§ Records for the exercise

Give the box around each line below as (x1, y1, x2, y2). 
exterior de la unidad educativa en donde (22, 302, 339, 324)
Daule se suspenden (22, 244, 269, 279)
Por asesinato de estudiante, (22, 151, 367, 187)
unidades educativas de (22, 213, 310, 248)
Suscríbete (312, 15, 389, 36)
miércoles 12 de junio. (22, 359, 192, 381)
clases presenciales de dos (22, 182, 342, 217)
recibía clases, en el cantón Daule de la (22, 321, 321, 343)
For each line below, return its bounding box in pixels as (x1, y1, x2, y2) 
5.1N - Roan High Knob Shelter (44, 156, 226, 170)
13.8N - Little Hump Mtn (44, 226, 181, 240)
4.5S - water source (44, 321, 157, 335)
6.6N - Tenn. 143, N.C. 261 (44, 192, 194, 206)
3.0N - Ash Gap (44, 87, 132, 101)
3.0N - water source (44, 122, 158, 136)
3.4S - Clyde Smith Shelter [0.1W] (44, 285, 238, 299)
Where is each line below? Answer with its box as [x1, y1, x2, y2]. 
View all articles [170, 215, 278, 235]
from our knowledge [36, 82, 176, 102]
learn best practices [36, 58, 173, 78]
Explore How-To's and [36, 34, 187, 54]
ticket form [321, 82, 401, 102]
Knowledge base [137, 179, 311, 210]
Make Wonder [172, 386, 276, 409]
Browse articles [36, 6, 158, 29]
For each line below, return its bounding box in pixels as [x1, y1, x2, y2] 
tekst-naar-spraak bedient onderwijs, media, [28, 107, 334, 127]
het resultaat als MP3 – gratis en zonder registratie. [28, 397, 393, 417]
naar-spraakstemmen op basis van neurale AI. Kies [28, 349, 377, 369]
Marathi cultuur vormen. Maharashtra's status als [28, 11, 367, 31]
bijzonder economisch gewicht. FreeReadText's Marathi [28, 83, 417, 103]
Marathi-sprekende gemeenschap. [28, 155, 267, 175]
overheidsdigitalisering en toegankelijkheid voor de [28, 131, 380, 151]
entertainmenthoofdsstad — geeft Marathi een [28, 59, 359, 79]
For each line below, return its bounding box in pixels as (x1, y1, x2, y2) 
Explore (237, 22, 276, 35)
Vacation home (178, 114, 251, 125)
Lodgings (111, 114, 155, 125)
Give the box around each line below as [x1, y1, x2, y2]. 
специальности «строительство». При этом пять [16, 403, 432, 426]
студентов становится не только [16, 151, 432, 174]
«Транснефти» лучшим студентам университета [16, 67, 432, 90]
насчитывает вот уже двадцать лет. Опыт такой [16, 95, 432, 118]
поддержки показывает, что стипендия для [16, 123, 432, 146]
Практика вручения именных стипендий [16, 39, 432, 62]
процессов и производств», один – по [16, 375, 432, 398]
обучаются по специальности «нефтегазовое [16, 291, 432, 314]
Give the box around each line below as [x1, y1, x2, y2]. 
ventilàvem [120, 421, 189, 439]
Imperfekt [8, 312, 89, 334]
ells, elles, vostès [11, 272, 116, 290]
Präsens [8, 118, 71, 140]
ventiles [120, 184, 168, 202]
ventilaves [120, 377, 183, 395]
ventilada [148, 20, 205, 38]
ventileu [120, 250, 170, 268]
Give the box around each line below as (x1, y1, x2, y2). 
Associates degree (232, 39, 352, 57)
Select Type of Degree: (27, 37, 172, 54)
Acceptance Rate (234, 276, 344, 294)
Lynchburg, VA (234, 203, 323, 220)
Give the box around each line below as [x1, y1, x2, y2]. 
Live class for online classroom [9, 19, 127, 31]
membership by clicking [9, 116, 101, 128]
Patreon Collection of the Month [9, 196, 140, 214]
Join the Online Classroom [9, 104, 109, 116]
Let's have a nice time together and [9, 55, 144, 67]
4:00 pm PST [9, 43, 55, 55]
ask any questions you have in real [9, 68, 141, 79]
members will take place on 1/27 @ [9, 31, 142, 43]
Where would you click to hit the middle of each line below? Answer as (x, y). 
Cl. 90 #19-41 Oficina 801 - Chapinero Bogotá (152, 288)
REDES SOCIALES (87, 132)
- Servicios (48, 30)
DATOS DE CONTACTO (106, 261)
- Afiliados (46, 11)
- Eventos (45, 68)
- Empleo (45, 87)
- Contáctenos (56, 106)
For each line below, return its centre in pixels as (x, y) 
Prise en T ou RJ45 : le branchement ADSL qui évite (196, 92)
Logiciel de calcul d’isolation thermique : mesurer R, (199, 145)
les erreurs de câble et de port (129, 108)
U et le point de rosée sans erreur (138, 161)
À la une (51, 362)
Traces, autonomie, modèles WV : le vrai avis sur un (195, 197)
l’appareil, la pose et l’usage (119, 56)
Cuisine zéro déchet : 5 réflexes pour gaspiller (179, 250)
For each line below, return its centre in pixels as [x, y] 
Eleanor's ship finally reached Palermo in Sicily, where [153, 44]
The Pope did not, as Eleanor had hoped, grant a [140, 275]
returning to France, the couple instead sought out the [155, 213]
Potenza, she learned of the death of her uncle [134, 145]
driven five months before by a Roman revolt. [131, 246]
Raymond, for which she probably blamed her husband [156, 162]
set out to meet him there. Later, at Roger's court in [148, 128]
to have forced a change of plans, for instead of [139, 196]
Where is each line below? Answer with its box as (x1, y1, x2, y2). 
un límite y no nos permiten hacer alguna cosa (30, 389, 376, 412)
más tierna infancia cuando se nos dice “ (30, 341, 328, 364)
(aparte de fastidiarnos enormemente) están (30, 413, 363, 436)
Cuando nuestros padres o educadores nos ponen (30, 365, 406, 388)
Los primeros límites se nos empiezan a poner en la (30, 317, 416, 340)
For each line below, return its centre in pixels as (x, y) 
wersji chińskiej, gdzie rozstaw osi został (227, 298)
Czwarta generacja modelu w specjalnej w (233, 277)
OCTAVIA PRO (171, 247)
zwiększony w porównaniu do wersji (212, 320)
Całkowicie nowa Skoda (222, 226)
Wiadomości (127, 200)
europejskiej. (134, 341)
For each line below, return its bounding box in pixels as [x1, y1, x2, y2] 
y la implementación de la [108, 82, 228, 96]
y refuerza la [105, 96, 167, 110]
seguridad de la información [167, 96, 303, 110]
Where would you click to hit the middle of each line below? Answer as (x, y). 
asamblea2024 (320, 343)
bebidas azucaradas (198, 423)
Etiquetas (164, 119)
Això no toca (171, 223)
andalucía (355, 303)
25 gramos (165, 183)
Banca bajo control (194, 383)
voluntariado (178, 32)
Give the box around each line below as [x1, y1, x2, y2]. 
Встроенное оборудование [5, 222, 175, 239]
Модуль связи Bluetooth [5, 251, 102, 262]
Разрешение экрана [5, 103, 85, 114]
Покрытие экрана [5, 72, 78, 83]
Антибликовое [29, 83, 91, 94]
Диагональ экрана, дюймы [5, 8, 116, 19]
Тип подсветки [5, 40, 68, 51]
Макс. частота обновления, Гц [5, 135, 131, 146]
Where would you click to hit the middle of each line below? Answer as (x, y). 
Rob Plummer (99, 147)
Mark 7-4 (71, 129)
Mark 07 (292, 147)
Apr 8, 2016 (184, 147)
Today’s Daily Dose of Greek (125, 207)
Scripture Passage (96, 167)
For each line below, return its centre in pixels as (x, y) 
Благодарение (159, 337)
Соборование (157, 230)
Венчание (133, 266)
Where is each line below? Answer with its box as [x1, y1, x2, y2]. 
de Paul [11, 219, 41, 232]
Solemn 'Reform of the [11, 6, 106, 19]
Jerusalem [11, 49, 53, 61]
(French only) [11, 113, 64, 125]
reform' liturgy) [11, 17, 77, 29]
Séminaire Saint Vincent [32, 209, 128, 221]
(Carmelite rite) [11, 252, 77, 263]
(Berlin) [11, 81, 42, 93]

§ Exercise description
Return, with no change at all, every line in the entries above from the line containing "Suscríbete (312, 15, 389, 36)" through the line containing "het resultaat als".

§ Answer space
Suscríbete (312, 15, 389, 36)
miércoles 12 de junio. (22, 359, 192, 381)
clases presenciales de dos (22, 182, 342, 217)
recibía clases, en el cantón Daule de la (22, 321, 321, 343)
For each line below, return its bounding box in pixels as (x1, y1, x2, y2) 
5.1N - Roan High Knob Shelter (44, 156, 226, 170)
13.8N - Little Hump Mtn (44, 226, 181, 240)
4.5S - water source (44, 321, 157, 335)
6.6N - Tenn. 143, N.C. 261 (44, 192, 194, 206)
3.0N - Ash Gap (44, 87, 132, 101)
3.0N - water source (44, 122, 158, 136)
3.4S - Clyde Smith Shelter [0.1W] (44, 285, 238, 299)
Where is each line below? Answer with its box as [x1, y1, x2, y2]. 
View all articles [170, 215, 278, 235]
from our knowledge [36, 82, 176, 102]
learn best practices [36, 58, 173, 78]
Explore How-To's and [36, 34, 187, 54]
ticket form [321, 82, 401, 102]
Knowledge base [137, 179, 311, 210]
Make Wonder [172, 386, 276, 409]
Browse articles [36, 6, 158, 29]
For each line below, return its bounding box in pixels as [x1, y1, x2, y2] 
tekst-naar-spraak bedient onderwijs, media, [28, 107, 334, 127]
het resultaat als MP3 – gratis en zonder registratie. [28, 397, 393, 417]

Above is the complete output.